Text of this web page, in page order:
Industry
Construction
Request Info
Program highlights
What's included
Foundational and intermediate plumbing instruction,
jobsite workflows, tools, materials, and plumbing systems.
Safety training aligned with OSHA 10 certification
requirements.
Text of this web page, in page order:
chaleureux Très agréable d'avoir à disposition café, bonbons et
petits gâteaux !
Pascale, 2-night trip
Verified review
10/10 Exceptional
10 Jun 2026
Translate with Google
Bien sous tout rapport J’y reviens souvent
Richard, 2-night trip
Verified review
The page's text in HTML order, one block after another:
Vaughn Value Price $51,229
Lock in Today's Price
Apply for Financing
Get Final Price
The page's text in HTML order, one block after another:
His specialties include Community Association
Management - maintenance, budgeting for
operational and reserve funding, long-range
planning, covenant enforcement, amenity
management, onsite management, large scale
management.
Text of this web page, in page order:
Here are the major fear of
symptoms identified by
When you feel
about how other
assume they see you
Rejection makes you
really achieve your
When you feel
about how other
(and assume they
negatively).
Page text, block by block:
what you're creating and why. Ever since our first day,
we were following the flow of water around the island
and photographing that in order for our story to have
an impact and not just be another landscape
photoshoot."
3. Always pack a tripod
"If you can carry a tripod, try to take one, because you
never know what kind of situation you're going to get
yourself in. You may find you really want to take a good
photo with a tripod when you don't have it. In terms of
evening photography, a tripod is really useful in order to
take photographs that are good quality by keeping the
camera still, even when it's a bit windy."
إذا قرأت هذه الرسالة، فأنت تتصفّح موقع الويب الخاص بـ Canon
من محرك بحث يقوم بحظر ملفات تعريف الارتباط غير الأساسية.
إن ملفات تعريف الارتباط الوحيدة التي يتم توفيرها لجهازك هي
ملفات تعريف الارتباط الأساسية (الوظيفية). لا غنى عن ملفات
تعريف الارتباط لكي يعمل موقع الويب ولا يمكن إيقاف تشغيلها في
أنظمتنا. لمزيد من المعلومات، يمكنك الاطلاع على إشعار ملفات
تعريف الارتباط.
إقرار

··········

> To do
In the material above, locate the line containing "negatively)." and the line containing "3. Always pack a tripod". Transcribe exactly those two lines and every line between them, and nothing more.

> Written response
negatively).
Page text, block by block:
what you're creating and why. Ever since our first day,
we were following the flow of water around the island
and photographing that in order for our story to have
an impact and not just be another landscape
photoshoot."
3. Always pack a tripod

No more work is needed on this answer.